La Danse: Un Entraînement Cérébral Favorisant la Plasticité et l'Équilibre Émotionnel

Édité par : Olga Samsonova

La recherche en psychologie de la danse met en évidence le mouvement rythmique comme un outil efficace pour l'amélioration cognitive et le maintien du bien-être mental. Cette discipline se distingue des exercices physiques plus répétitifs, tels que la course ou le vélo, en constituant un entraînement neurologique complet qui mobilise simultanément les fonctions corporelles et cérébrales.

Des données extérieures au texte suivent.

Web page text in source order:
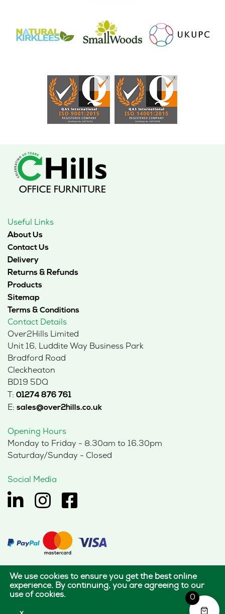
Useful Links
About Us
Contact Us
Delivery
Returns & Refunds
Products
Sitemap
Terms & Conditions
Contact Details
Over2Hills Limited
Unit 16, Luddite Way Business Park
Bradford Road
Cleckheaton
BD19 5DQ
T: 01274 876 761
E: sales@over2hills.co.uk
Opening Hours
Monday to Friday - 8.30am to 16.30pm
Saturday/Sunday - Closed
Social Media
© 2026 Hills Office Furniture Limited
All rights reserved.
We use cookies to ensure you get the best online
experience. By continuing, you are agreeing to our
use of cookies.
0
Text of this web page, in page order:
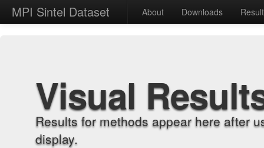
MPI Sintel Dataset About Downloads
Visual
Results for methods appear here after
display.
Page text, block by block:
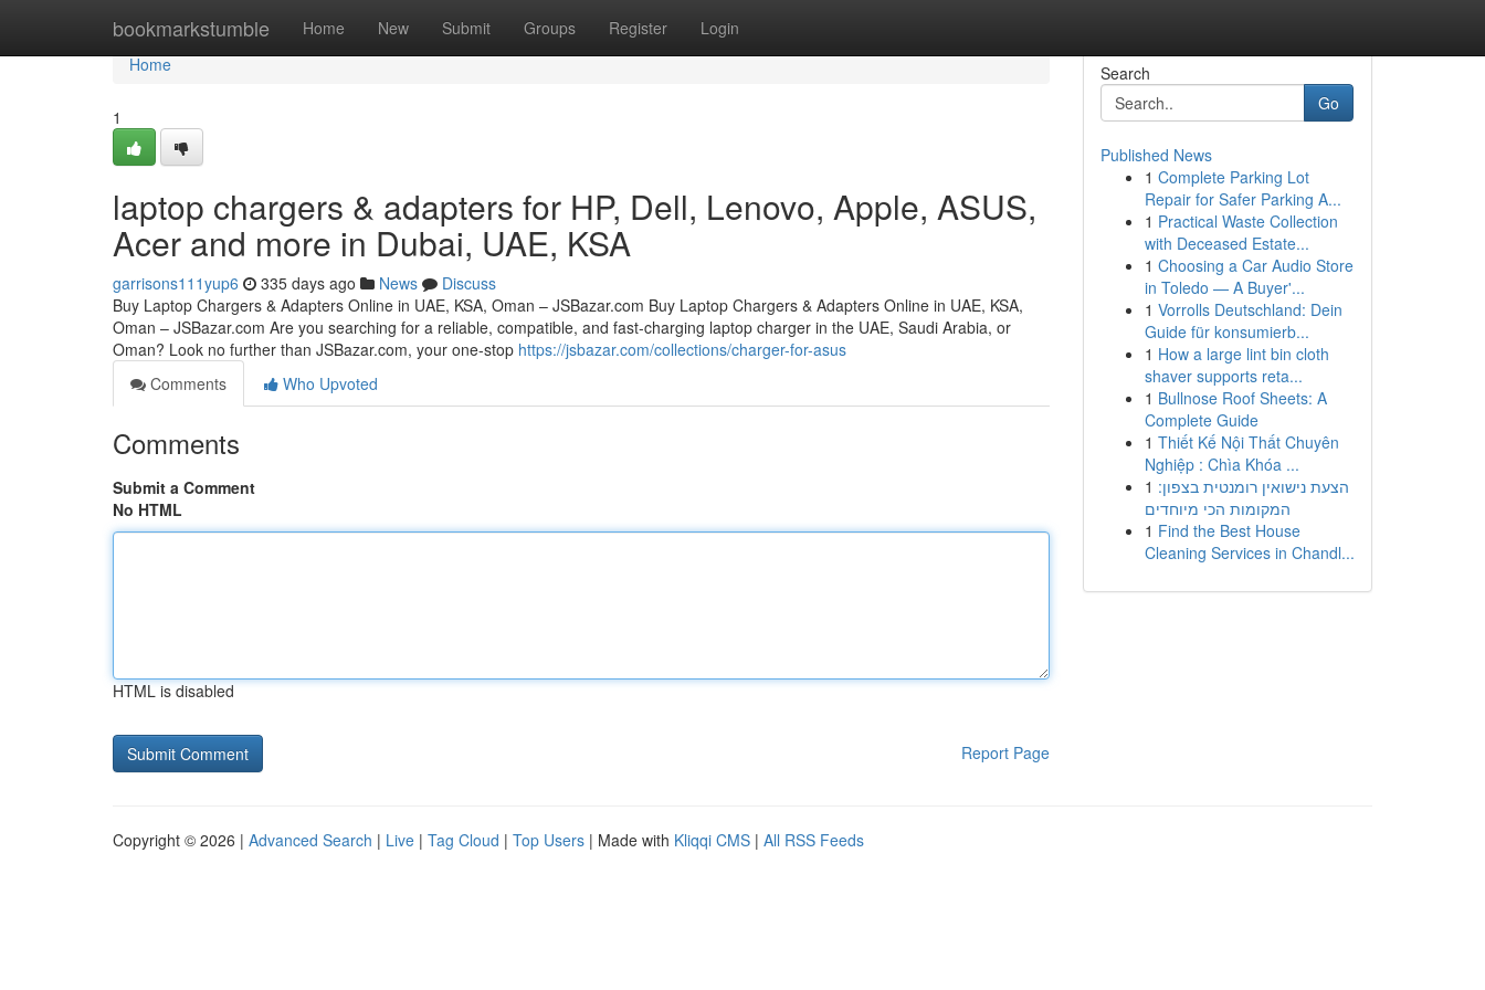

La pratique structurée de la danse sollicite de multiples aires cérébrales, stimulant activement la neurogenèse, soit la création de nouvelles connexions neuronales. Cette plasticité cérébrale, essentielle pour la restructuration du cerveau en réponse à l'apprentissage, est cruciale pour préserver la mémoire et l'agilité mentale, y compris à un âge avancé. La complexité des chorégraphies requiert une coordination motrice fine, ce qui renforce la conscience spatiale et affine les capacités de résolution de problèmes. Ces exercices cognitifs sont par ailleurs associés à une réduction du risque de démence, combinant un défi intellectuel soutenu avec un engagement émotionnel profond.

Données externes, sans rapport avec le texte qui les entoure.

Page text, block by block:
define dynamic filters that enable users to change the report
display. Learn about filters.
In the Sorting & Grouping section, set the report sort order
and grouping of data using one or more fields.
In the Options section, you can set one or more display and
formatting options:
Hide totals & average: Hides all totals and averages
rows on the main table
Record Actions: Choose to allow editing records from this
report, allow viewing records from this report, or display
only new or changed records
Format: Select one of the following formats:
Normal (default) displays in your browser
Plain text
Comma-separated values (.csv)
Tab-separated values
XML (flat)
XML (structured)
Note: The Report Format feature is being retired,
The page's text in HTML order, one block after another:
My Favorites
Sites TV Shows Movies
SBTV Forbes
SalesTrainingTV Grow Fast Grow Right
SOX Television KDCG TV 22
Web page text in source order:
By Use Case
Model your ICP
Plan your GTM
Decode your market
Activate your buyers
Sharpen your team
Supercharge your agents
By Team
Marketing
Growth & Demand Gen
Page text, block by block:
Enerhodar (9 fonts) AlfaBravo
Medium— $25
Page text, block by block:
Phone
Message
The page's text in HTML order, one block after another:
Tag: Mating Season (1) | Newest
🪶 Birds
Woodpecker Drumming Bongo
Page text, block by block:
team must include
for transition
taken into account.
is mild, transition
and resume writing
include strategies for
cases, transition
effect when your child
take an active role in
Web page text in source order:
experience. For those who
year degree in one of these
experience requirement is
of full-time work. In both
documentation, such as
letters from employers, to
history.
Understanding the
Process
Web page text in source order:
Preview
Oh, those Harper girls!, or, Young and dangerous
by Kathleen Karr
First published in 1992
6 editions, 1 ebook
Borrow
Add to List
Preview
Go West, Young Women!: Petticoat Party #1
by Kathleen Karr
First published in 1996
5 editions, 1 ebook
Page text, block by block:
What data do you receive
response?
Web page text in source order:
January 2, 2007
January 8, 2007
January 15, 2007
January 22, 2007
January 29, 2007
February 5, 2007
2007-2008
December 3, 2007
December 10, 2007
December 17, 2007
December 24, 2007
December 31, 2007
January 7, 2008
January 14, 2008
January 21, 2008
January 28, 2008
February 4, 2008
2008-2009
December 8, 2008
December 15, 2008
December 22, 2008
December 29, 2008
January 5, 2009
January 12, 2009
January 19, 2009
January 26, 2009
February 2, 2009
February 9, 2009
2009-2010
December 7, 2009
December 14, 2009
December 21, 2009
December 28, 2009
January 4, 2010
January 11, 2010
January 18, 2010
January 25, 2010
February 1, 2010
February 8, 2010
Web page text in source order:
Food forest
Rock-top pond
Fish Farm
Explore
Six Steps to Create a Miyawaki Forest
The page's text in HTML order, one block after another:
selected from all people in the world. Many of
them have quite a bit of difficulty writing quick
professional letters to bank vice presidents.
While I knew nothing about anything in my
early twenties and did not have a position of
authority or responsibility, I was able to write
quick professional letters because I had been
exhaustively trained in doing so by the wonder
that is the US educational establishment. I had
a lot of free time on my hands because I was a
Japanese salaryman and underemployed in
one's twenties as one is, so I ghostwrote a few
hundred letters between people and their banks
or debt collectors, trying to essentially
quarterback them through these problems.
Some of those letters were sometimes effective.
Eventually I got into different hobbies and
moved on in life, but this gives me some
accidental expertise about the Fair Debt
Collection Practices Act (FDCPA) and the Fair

L'acte de danser déclenche une cascade de réactions neurochimiques bénéfiques. Il provoque la libération d'endorphines, agissant comme des analgésiques naturels, de dopamine, liée à la récompense et à la motivation, et de sérotonine, qui régule l'humeur. Ces neurotransmetteurs contribuent à une élévation naturelle de l'humeur et à une diminution notable des niveaux d'anxiété et de stress, avec une réduction de la sécrétion de cortisol, l'hormone du stress. Des données indiquent une diminution du cortisol pouvant atteindre 68% après une séance de 45 minutes.

Lorsque le mouvement est synchronisé avec d'autres individus, il stimule la production d'ocytocine, l'hormone de l'attachement. Cette libération favorise le lien social, renforce le sentiment d'appartenance et aide à contrer l'isolement et la déprime, offrant un espace émotionnel partagé. La danse se positionne ainsi comme une activité prosociale améliorant les relations interpersonnelles. De plus, le rythme et la coordination des mouvements constituent une voie d'expression non verbale puissante, permettant une catharsis émotionnelle et facilitant la régulation du système nerveux.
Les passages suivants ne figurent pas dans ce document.